**Saved entries**.
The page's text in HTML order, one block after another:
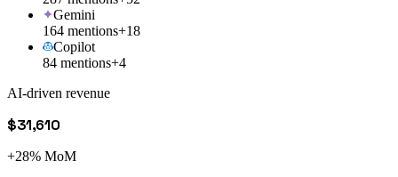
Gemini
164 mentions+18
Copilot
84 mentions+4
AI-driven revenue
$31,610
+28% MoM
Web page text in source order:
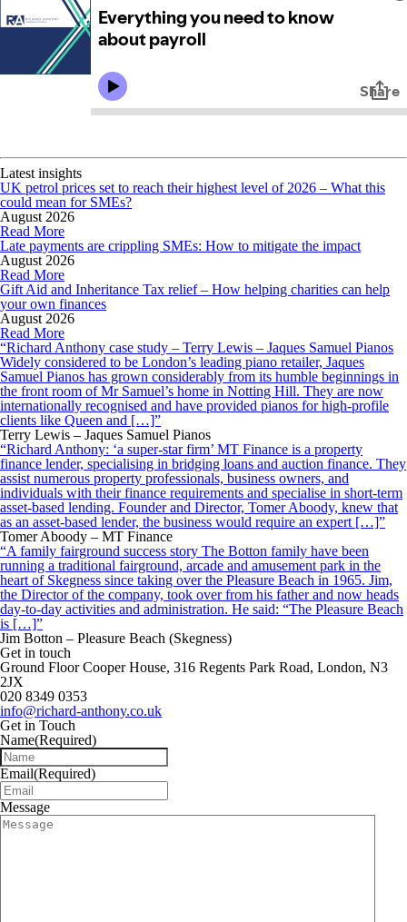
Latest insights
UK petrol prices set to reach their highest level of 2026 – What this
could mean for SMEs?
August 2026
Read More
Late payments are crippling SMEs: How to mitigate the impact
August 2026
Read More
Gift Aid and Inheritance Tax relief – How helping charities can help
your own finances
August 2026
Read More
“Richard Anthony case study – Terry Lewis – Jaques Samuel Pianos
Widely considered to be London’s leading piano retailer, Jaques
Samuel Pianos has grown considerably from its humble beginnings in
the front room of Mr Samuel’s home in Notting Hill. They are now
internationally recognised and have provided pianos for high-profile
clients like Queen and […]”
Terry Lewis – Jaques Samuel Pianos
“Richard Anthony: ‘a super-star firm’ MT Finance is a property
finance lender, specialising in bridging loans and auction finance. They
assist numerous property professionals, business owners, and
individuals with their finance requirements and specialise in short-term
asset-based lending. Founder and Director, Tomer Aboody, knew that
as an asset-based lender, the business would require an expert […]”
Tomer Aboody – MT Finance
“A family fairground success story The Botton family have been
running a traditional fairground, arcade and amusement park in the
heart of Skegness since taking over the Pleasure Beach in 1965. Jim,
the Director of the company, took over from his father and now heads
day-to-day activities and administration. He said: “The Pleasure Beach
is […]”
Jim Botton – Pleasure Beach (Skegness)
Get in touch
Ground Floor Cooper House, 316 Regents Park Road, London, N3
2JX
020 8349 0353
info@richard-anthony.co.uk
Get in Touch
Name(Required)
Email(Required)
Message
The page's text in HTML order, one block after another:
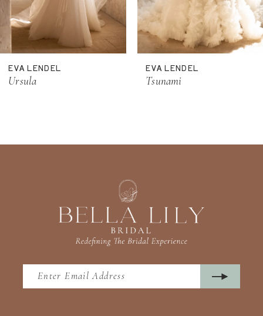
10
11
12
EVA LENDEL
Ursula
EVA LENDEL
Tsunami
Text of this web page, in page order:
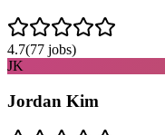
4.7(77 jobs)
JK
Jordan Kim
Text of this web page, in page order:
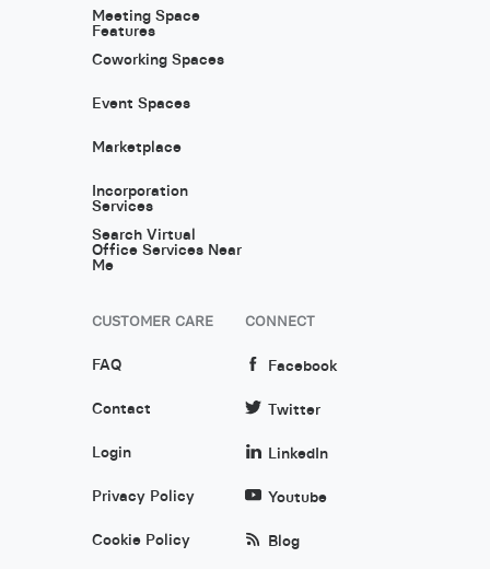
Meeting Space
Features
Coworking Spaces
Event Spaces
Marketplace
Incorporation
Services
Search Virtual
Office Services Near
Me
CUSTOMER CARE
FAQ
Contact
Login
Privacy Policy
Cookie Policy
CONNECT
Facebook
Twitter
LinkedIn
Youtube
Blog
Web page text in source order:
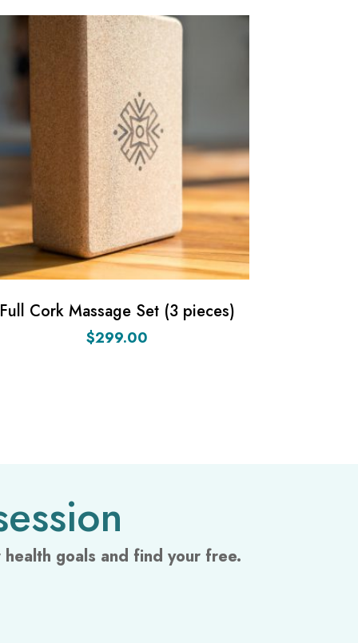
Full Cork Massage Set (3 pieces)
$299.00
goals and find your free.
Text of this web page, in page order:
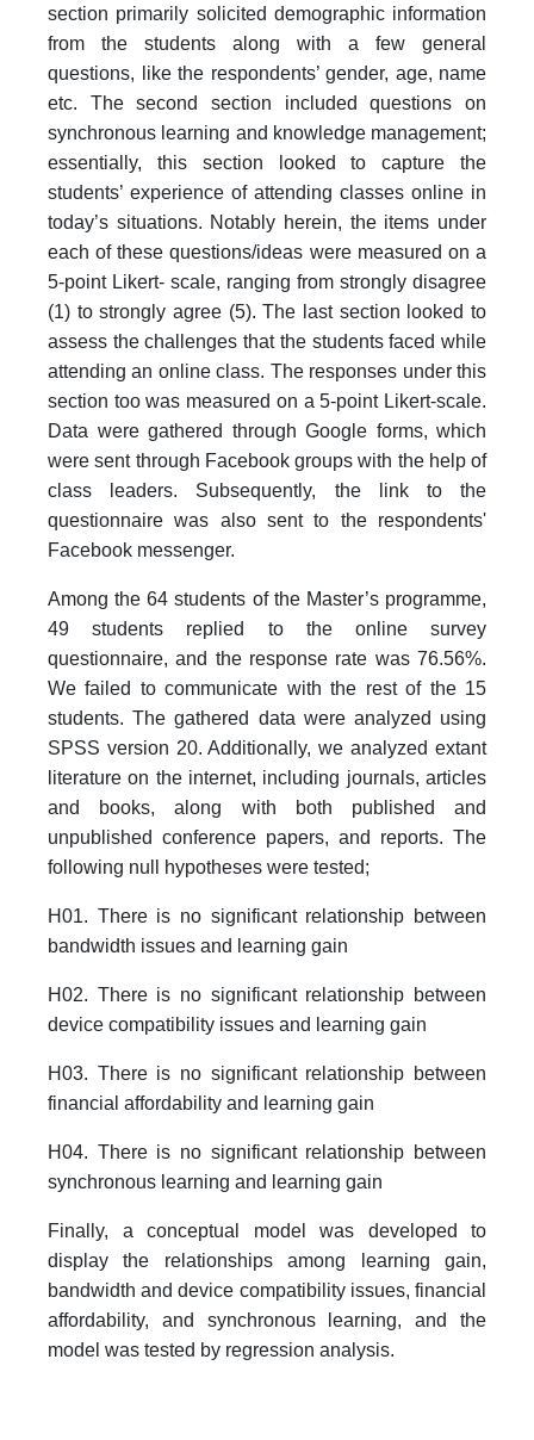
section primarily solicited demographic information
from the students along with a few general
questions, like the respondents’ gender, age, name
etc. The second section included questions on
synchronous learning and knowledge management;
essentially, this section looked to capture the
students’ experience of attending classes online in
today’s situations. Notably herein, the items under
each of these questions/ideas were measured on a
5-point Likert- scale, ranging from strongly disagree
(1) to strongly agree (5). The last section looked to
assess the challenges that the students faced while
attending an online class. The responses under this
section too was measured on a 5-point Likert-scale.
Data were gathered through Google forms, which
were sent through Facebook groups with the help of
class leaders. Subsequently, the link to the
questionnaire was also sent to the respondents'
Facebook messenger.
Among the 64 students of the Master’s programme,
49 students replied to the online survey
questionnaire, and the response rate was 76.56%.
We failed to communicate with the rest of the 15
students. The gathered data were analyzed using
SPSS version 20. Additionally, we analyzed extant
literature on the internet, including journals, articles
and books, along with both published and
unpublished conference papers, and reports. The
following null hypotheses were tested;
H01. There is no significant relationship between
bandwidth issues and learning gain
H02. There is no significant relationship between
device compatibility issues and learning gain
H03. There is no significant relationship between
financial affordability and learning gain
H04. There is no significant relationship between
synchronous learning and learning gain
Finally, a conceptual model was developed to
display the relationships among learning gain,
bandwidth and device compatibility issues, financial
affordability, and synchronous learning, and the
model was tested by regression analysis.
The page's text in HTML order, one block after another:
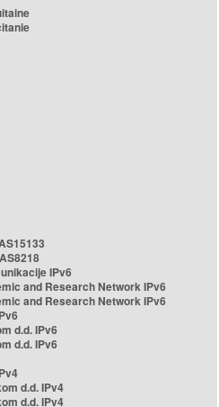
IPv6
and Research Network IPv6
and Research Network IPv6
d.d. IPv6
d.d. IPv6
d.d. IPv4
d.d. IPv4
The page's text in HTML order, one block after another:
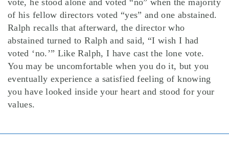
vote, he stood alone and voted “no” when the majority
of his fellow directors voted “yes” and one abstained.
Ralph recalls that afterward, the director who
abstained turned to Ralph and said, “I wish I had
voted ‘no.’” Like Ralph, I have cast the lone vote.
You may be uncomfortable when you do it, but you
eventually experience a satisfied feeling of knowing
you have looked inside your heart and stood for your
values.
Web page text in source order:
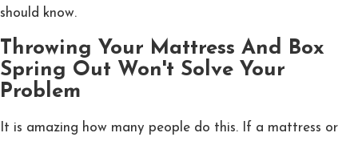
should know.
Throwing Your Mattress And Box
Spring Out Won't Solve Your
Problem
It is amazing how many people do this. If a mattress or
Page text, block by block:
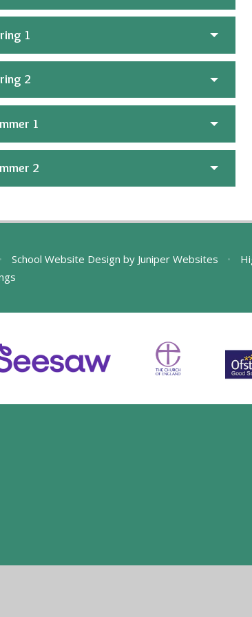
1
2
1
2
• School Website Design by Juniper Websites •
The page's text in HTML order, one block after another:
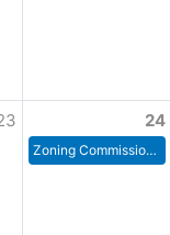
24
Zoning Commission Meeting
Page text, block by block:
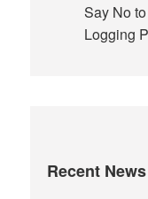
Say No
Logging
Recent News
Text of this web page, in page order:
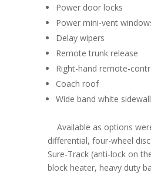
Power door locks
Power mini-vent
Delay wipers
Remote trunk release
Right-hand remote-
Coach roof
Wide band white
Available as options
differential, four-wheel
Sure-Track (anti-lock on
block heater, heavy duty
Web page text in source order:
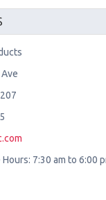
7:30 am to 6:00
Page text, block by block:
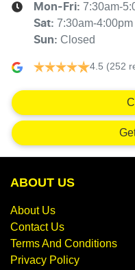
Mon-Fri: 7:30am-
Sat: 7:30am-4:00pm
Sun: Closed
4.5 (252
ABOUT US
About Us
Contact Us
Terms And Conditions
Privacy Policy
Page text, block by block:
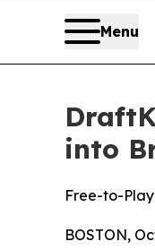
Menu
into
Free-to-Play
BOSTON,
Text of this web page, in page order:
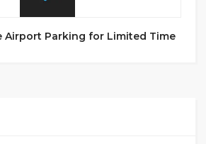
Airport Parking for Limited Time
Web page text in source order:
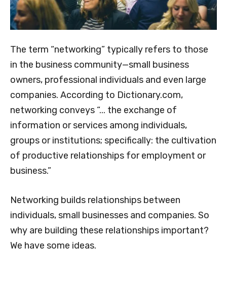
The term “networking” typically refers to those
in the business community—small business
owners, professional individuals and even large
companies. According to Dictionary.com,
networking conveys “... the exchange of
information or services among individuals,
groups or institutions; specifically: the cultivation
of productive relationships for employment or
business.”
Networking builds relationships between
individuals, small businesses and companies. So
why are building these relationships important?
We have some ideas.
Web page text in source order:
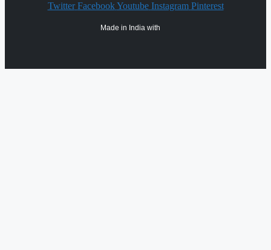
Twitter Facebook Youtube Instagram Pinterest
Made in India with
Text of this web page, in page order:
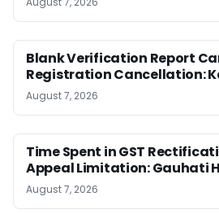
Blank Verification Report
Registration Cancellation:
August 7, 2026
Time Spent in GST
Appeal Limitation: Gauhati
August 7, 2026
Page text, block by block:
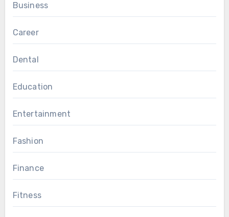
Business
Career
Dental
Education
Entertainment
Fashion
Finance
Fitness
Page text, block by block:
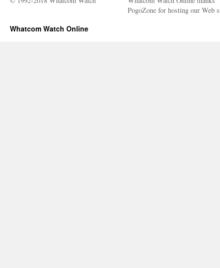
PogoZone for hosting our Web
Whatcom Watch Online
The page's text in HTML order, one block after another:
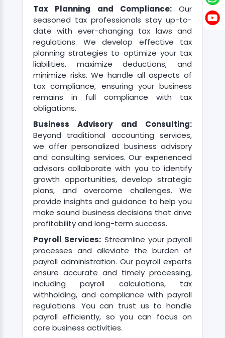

**What is expected**. All of the data above should be printed again exactly, though none of the pictures belong in the copy.

**Solution**.
The page's text in HTML order, one block after another:
Gemini
164 mentions+18
Copilot
84 mentions+4
AI-driven revenue
$31,610
+28% MoM
Web page text in source order:
Latest insights
UK petrol prices set to reach their highest level of 2026 – What this
could mean for SMEs?
August 2026
Read More
Late payments are crippling SMEs: How to mitigate the impact
August 2026
Read More
Gift Aid and Inheritance Tax relief – How helping charities can help
your own finances
August 2026
Read More
“Richard Anthony case study – Terry Lewis – Jaques Samuel Pianos
Widely considered to be London’s leading piano retailer, Jaques
Samuel Pianos has grown considerably from its humble beginnings in
the front room of Mr Samuel’s home in Notting Hill. They are now
internationally recognised and have provided pianos for high-profile
clients like Queen and […]”
Terry Lewis – Jaques Samuel Pianos
“Richard Anthony: ‘a super-star firm’ MT Finance is a property
finance lender, specialising in bridging loans and auction finance. They
assist numerous property professionals, business owners, and
individuals with their finance requirements and specialise in short-term
asset-based lending. Founder and Director, Tomer Aboody, knew that
as an asset-based lender, the business would require an expert […]”
Tomer Aboody – MT Finance
“A family fairground success story The Botton family have been
running a traditional fairground, arcade and amusement park in the
heart of Skegness since taking over the Pleasure Beach in 1965. Jim,
the Director of the company, took over from his father and now heads
day-to-day activities and administration. He said: “The Pleasure Beach
is […]”
Jim Botton – Pleasure Beach (Skegness)
Get in touch
Ground Floor Cooper House, 316 Regents Park Road, London, N3
2JX
020 8349 0353
info@richard-anthony.co.uk
Get in Touch
Name(Required)
Email(Required)
Message
The page's text in HTML order, one block after another:
10
11
12
EVA LENDEL
Ursula
EVA LENDEL
Tsunami
Text of this web page, in page order:
4.7(77 jobs)
JK
Jordan Kim
Text of this web page, in page order:
Meeting Space
Features
Coworking Spaces
Event Spaces
Marketplace
Incorporation
Services
Search Virtual
Office Services Near
Me
CUSTOMER CARE
FAQ
Contact
Login
Privacy Policy
Cookie Policy
CONNECT
Facebook
Twitter
LinkedIn
Youtube
Blog
Web page text in source order:
Full Cork Massage Set (3 pieces)
$299.00
goals and find your free.
Text of this web page, in page order:
section primarily solicited demographic information
from the students along with a few general
questions, like the respondents’ gender, age, name
etc. The second section included questions on
synchronous learning and knowledge management;
essentially, this section looked to capture the
students’ experience of attending classes online in
today’s situations. Notably herein, the items under
each of these questions/ideas were measured on a
5-point Likert- scale, ranging from strongly disagree
(1) to strongly agree (5). The last section looked to
assess the challenges that the students faced while
attending an online class. The responses under this
section too was measured on a 5-point Likert-scale.
Data were gathered through Google forms, which
were sent through Facebook groups with the help of
class leaders. Subsequently, the link to the
questionnaire was also sent to the respondents'
Facebook messenger.
Among the 64 students of the Master’s programme,
49 students replied to the online survey
questionnaire, and the response rate was 76.56%.
We failed to communicate with the rest of the 15
students. The gathered data were analyzed using
SPSS version 20. Additionally, we analyzed extant
literature on the internet, including journals, articles
and books, along with both published and
unpublished conference papers, and reports. The
following null hypotheses were tested;
H01. There is no significant relationship between
bandwidth issues and learning gain
H02. There is no significant relationship between
device compatibility issues and learning gain
H03. There is no significant relationship between
financial affordability and learning gain
H04. There is no significant relationship between
synchronous learning and learning gain
Finally, a conceptual model was developed to
display the relationships among learning gain,
bandwidth and device compatibility issues, financial
affordability, and synchronous learning, and the
model was tested by regression analysis.
The page's text in HTML order, one block after another:
IPv6
and Research Network IPv6
and Research Network IPv6
d.d. IPv6
d.d. IPv6
d.d. IPv4
d.d. IPv4
The page's text in HTML order, one block after another:
vote, he stood alone and voted “no” when the majority
of his fellow directors voted “yes” and one abstained.
Ralph recalls that afterward, the director who
abstained turned to Ralph and said, “I wish I had
voted ‘no.’” Like Ralph, I have cast the lone vote.
You may be uncomfortable when you do it, but you
eventually experience a satisfied feeling of knowing
you have looked inside your heart and stood for your
values.
Web page text in source order:
should know.
Throwing Your Mattress And Box
Spring Out Won't Solve Your
Problem
It is amazing how many people do this. If a mattress or
Page text, block by block:
1
2
1
2
• School Website Design by Juniper Websites •
The page's text in HTML order, one block after another:
24
Zoning Commission Meeting
Page text, block by block:
Say No
Logging
Recent News
Text of this web page, in page order:
Power door locks
Power mini-vent
Delay wipers
Remote trunk release
Right-hand remote-
Coach roof
Wide band white
Available as options
differential, four-wheel
Sure-Track (anti-lock on
block heater, heavy duty
Web page text in source order:
7:30 am to 6:00
Page text, block by block:
Mon-Fri: 7:30am-
Sat: 7:30am-4:00pm
Sun: Closed
4.5 (252
ABOUT US
About Us
Contact Us
Terms And Conditions
Privacy Policy
Page text, block by block:
Menu
into
Free-to-Play
BOSTON,
Text of this web page, in page order:
Airport Parking for Limited Time
Web page text in source order:
The term “networking” typically refers to those
in the business community—small business
owners, professional individuals and even large
companies. According to Dictionary.com,
networking conveys “... the exchange of
information or services among individuals,
groups or institutions; specifically: the cultivation
of productive relationships for employment or
business.”
Networking builds relationships between
individuals, small businesses and companies. So
why are building these relationships important?
We have some ideas.
Web page text in source order:
Twitter Facebook Youtube Instagram Pinterest
Made in India with
Text of this web page, in page order:
Blank Verification Report
Registration Cancellation:
August 7, 2026
Time Spent in GST
Appeal Limitation: Gauhati
August 7, 2026
Page text, block by block:
Business
Career
Dental
Education
Entertainment
Fashion
Finance
Fitness
Page text, block by block:
PogoZone for hosting our Web
Whatcom Watch Online
The page's text in HTML order, one block after another:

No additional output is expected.